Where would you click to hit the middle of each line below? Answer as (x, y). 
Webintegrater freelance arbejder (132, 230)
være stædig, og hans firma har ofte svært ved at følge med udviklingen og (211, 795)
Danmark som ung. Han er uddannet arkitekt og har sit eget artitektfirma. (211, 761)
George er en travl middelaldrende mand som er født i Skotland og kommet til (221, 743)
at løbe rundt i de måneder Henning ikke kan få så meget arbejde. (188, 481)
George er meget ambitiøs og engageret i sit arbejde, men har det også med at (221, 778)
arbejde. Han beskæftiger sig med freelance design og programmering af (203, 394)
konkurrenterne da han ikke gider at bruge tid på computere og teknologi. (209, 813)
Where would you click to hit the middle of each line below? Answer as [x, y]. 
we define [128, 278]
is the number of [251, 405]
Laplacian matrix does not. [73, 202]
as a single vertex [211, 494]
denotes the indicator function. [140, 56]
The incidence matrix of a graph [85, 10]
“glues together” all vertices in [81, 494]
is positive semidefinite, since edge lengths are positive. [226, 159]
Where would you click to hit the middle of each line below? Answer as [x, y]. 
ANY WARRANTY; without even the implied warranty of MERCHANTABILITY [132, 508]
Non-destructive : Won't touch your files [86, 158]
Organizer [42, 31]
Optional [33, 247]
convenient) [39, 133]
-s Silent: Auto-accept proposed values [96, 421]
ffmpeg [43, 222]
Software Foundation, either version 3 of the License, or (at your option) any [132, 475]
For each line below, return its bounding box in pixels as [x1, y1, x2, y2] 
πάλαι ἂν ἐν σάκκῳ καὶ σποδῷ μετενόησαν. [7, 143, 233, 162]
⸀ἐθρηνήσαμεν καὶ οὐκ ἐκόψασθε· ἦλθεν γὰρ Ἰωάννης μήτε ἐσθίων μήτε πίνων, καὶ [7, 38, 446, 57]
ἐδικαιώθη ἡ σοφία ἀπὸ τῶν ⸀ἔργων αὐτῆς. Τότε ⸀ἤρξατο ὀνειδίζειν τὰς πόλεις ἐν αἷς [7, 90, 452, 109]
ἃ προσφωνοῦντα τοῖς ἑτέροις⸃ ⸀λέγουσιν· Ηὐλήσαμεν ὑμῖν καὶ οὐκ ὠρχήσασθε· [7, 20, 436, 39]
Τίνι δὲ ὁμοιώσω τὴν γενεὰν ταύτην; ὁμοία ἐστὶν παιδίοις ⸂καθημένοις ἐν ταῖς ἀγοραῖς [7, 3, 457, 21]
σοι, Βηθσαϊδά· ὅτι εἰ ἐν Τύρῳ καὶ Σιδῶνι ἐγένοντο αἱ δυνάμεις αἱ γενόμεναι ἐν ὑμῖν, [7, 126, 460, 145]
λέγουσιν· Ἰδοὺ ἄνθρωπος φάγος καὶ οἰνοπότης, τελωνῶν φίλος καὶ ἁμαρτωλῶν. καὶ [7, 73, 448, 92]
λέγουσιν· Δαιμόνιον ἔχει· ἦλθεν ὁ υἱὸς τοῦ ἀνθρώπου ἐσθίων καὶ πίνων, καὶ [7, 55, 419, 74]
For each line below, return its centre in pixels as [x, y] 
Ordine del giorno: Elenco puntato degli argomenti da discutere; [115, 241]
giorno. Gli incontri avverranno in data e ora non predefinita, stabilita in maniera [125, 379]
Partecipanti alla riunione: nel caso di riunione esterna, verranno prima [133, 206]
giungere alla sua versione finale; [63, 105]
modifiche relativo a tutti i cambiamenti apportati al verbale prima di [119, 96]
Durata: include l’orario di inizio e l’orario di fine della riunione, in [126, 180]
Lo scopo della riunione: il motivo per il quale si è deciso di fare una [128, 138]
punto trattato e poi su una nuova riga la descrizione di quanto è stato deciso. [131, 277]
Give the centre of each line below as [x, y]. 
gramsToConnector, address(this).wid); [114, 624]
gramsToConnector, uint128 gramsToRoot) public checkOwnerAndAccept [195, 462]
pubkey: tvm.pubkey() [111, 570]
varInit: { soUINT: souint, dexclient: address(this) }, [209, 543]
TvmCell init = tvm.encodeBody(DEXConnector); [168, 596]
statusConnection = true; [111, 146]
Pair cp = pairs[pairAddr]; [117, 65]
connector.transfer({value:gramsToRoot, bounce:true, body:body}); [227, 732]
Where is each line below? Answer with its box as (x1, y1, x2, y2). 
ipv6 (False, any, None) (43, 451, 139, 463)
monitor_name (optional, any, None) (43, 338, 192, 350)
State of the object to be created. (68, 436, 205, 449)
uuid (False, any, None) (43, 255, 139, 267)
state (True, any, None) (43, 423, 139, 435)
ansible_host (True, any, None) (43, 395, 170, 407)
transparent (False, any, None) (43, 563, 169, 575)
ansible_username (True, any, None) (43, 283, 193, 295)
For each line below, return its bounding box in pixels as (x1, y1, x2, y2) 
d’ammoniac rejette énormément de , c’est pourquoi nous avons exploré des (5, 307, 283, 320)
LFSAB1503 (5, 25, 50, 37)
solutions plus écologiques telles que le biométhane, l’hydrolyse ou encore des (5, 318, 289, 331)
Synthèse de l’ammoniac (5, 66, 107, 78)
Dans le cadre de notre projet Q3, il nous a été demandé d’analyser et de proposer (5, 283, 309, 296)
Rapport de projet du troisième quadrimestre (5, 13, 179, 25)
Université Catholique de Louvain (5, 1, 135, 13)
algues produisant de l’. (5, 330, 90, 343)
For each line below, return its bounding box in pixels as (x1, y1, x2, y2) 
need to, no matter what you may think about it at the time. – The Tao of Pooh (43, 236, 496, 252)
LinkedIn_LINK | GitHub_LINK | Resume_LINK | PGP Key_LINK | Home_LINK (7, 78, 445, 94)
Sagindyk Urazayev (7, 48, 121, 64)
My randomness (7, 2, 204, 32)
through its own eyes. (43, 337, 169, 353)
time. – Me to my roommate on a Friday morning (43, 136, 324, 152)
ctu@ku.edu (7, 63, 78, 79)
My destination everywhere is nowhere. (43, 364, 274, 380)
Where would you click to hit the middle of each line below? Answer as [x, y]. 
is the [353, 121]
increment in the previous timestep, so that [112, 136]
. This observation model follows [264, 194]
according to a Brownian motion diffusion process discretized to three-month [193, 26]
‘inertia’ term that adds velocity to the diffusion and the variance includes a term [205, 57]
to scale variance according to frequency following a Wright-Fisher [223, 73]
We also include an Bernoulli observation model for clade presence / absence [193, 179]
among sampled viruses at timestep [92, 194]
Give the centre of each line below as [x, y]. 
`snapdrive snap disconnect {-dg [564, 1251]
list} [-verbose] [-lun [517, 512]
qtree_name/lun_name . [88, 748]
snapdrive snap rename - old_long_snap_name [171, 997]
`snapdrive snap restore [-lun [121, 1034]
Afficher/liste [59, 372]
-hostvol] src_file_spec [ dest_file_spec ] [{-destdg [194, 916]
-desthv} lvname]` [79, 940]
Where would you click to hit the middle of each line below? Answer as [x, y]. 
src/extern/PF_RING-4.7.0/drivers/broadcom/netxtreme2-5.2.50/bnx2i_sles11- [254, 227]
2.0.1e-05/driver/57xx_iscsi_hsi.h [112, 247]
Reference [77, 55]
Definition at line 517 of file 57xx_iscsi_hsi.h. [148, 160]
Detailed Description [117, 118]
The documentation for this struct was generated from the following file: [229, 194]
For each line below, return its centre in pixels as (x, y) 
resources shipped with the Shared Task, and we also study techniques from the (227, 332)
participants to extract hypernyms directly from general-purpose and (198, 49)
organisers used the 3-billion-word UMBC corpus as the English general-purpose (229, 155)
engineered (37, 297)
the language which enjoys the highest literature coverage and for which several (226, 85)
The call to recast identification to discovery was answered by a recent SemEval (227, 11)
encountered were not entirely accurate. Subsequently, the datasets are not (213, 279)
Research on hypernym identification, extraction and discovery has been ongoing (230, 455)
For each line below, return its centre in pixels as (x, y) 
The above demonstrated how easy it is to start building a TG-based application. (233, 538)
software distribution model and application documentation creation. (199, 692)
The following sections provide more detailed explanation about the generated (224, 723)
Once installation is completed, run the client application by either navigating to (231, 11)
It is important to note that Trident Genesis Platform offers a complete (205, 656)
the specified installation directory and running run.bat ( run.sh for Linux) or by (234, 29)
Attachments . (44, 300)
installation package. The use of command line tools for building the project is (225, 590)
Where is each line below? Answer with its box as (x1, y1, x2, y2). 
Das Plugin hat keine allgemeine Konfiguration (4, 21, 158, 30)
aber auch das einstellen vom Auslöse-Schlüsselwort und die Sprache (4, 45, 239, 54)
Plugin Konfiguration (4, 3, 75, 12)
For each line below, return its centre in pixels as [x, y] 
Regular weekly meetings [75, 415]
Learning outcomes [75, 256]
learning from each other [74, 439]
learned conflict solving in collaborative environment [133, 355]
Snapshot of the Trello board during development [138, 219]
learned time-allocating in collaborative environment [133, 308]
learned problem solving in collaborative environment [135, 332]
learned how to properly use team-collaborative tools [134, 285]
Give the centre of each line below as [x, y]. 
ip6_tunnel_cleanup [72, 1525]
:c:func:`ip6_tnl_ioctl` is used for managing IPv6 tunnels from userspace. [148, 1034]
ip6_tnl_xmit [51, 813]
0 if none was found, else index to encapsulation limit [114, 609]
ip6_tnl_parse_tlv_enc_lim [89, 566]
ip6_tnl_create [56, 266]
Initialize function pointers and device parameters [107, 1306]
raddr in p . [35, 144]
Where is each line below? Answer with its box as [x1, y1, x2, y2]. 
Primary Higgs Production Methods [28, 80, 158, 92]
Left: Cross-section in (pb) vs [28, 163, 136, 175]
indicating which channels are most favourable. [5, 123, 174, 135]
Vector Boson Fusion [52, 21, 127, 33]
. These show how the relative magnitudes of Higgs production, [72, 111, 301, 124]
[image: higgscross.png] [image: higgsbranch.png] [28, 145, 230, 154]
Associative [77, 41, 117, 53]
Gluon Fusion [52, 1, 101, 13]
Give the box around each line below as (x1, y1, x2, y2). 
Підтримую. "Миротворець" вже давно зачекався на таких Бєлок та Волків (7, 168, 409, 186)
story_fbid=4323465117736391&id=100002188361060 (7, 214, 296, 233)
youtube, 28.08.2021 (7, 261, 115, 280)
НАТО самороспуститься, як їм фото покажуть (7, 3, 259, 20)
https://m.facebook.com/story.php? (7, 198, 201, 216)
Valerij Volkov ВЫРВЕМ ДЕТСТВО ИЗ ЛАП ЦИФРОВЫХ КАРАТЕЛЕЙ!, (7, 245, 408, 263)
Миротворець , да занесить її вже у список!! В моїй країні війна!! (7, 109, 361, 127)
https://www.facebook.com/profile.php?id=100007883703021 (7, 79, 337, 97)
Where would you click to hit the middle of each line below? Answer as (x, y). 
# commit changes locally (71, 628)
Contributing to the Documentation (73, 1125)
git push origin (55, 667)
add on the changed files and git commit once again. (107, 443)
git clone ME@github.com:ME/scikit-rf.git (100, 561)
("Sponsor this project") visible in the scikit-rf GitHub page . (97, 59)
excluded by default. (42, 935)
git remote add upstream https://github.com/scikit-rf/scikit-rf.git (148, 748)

# Assigned task
Out of the data above, transcribe exactly and only the lines starting with the line that has "statusConnection = true; [111, 146]" and going on through the line that has "My destination everywhere", both included.

# Answer section
statusConnection = true; [111, 146]
Pair cp = pairs[pairAddr]; [117, 65]
connector.transfer({value:gramsToRoot, bounce:true, body:body}); [227, 732]
Where is each line below? Answer with its box as (x1, y1, x2, y2). 
ipv6 (False, any, None) (43, 451, 139, 463)
monitor_name (optional, any, None) (43, 338, 192, 350)
State of the object to be created. (68, 436, 205, 449)
uuid (False, any, None) (43, 255, 139, 267)
state (True, any, None) (43, 423, 139, 435)
ansible_host (True, any, None) (43, 395, 170, 407)
transparent (False, any, None) (43, 563, 169, 575)
ansible_username (True, any, None) (43, 283, 193, 295)
For each line below, return its bounding box in pixels as (x1, y1, x2, y2) 
d’ammoniac rejette énormément de , c’est pourquoi nous avons exploré des (5, 307, 283, 320)
LFSAB1503 (5, 25, 50, 37)
solutions plus écologiques telles que le biométhane, l’hydrolyse ou encore des (5, 318, 289, 331)
Synthèse de l’ammoniac (5, 66, 107, 78)
Dans le cadre de notre projet Q3, il nous a été demandé d’analyser et de proposer (5, 283, 309, 296)
Rapport de projet du troisième quadrimestre (5, 13, 179, 25)
Université Catholique de Louvain (5, 1, 135, 13)
algues produisant de l’. (5, 330, 90, 343)
For each line below, return its bounding box in pixels as (x1, y1, x2, y2) 
need to, no matter what you may think about it at the time. – The Tao of Pooh (43, 236, 496, 252)
LinkedIn_LINK | GitHub_LINK | Resume_LINK | PGP Key_LINK | Home_LINK (7, 78, 445, 94)
Sagindyk Urazayev (7, 48, 121, 64)
My randomness (7, 2, 204, 32)
through its own eyes. (43, 337, 169, 353)
time. – Me to my roommate on a Friday morning (43, 136, 324, 152)
ctu@ku.edu (7, 63, 78, 79)
My destination everywhere is nowhere. (43, 364, 274, 380)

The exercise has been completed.